The section 204 requirement involves a gesture at requirement US manufacture in the case of an exclusive license to use or sell in the US. The requirement does not apply to the owner of an invention and does not apply to non-exclusive licenses or to any licenses outside the US. The requirement is not that product must be manufactured in the US but rather that the exclusive licensee to use or to sell in the US must agree that any product they use or sell will be manufactured substantially in the US. Some parts may be manufactured elsewhere, or some product manufactured elsewhere–figure out what that means with regard to manufacturing an invention or using an invention. How does one break up an invention like that so a substantial portion of the claimed invention is made one place and the rest of the claimed invention can be made elsewhere? In some magical universe perhaps. No matter, of course, because section 204 also allows federal agencies to grant waivers to the 204 requirement based on a patent holder either trying and failing to get US manufacture or not bothering to try at all. Thus, a federal agency would have to have a pile of bees up its britches to march in based on this 35 USC 203(a)(4) condition.

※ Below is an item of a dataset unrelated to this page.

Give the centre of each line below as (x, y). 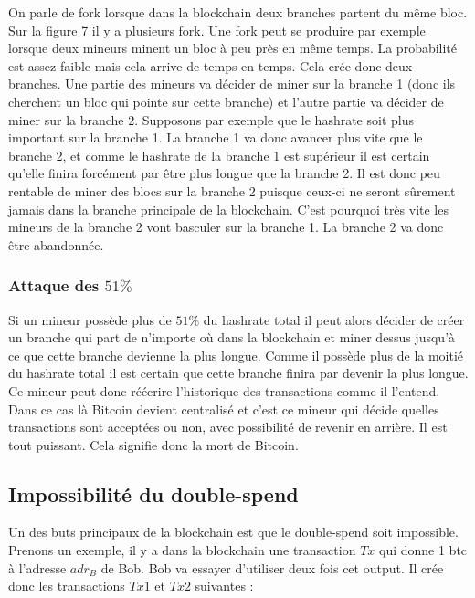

Section 204 sets itself up as the most important section of Bayh-Dole and claims to supersede all other sections of the law. This 203(a)(4) condition appears to provide an enforcement mechanism in the event of non-compliance with section 204. But even that makes no sense–if a patent monopoly is (it is argued) necessary to justify the manufacture of product based on a given invention, then forcing licensing to additional companies because an exclusive licensee in the US has failed to source product manufactured substantially in the US goes after the wrong target. The exclusive licensee to use or sell in the US does not have an exclusive right to make. The patent owner controls that right. If the patent owner does not make product in the US and does not grant others in the US the right to make product, then the poor exclusive licensee to use or to sell has no way to comply. Obtaining the agreement to source US product is trivial. But it is the patent holder, not the exclusive licensee that controls whether US product will in fact be available. Section 204, by targeting the exclusive licensee with the right to use or sell, goes after the wrong side of the breach of the obligation to source US product–section 204 should expressly target the patent holder’s breach of the section 204 agreement, not the exclusive licensee to use or to sell, which does not (necessarily) have any right to manufacture.